My question is this: the video card in this is a joke. (its got QE/CI). Geforce 6600LE 128MB. I could have sworn I saw a 9600GT on ebay awhile back for a G5, and i found today on macrumors someone running a 9600GT in his quad G5. however he is no longer on that forum, and cant ask him. if i flash it myself, where can I get a EEPROM for the 9600GT that supports PowerPC?


----------



## sinclair_tm (Mar 11, 2005)

That's a very good question. The Mac Elite was the site to go to for video card flashing, and the 6800GT was the last one they worked on before they vanished from the interwebs. You can still find some of their work if you Google hard enough. But I have never seen any reference to a 9k NVIDIA card in a PPC Mac.


----------



## ozziesironman (Jun 30, 2010)

Boot Camp/VMWare equivalent for PowerMac G5 - MacRumors Forums

Guy says he has a 9600gt in his g5. I'd just like to know how he did it. I'm familiar with flashing cards, since I made a hacky as an experiment last year and posted for help here last year... Got a warning... Hahaha.. But I can't find the EEPROM for the 9600 anywhere. I first Thought AGP??? then realized the 2.7 was a late model with pci-e, so that's no go. 

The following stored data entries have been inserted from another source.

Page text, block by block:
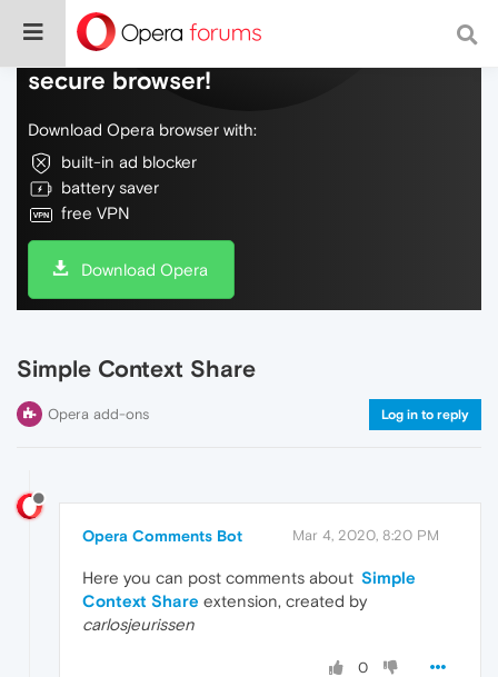
Do more on the web, with a fast and
secure browser!
Download Opera browser with:
built-in ad blocker
battery saver
free VPN
Download Opera
Simple Context Share
Opera add-ons Log in to reply
Opera Comments Bot Mar 4, 2020, 8:20 PM
Here you can post comments about Simple
Context Share extension, created by
carlosjeurissen
0
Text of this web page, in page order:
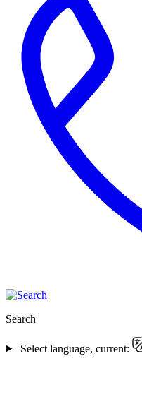
Search
Select language, current:
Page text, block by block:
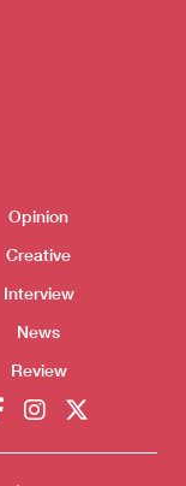
Opinion
Creative
Interview
News
Review
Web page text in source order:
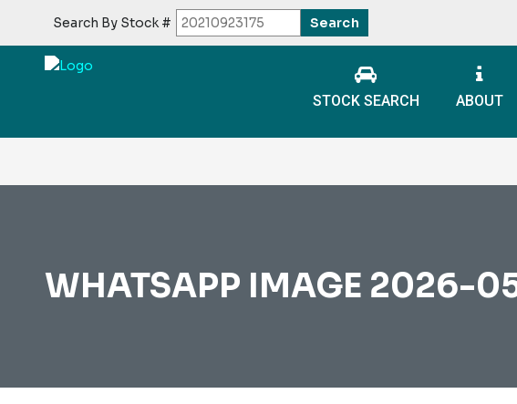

Sinclair, you've never heard of something like this, you said? 
If Thats the case, and the 7800 is my goal, would I be able to flash the 7900 with the 7800 EEPROM?


----------



## sinclair_tm (Mar 11, 2005)

Unless someone else has instructions on how to do it, I wouldn't try. I don't know if the GPU cores are the same, or if the board is built the same or not.


----------



## ozziesironman (Jun 30, 2010)

ah... i see. well either way, im ebay im finding the 7800s for like 90 bucks... its ridiculous, knowing how old the card is, but eh, it is what it is. selling the 6600, the quicksilver i got at the swap meet for 20 bucks, and selling the abit motherboard of my old pc, should more than make up for the cost. thank you so very much!


----------